RECORDS SHOWN:
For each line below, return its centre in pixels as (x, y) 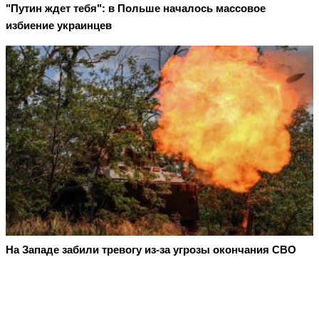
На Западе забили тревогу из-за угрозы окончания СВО (151, 249)
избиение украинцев (58, 26)
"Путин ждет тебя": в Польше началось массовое (135, 9)
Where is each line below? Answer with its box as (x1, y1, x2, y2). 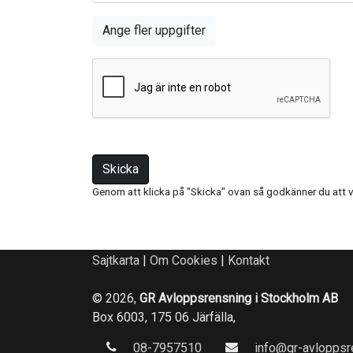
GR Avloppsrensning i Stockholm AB (139, 290, 338, 306)
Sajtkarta (92, 252, 139, 268)
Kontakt (228, 252, 269, 268)
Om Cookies (150, 252, 217, 268)
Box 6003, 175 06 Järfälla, (92, 309, 236, 325)
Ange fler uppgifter (102, 23, 206, 39)
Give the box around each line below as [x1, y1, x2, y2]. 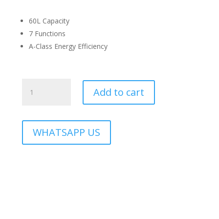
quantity [21, 113, 47, 122]
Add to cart [93, 85, 144, 99]
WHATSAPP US [32, 126, 100, 139]
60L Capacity [28, 16, 69, 25]
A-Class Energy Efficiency [28, 42, 108, 51]
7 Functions [28, 29, 66, 38]
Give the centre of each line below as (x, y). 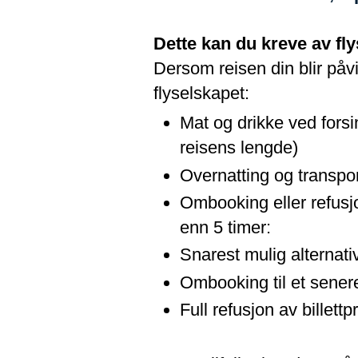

WORK TO BE COMPLETED:
Go to the line that contains "60L Capacity [28, 16, 69, 25]" and copy it and every line after it through the end of the entries, exactly, without the pictures.

OUTPUT FOR THIS EXERCISE:
60L Capacity [28, 16, 69, 25]
A-Class Energy Efficiency [28, 42, 108, 51]
7 Functions [28, 29, 66, 38]
Give the centre of each line below as (x, y). 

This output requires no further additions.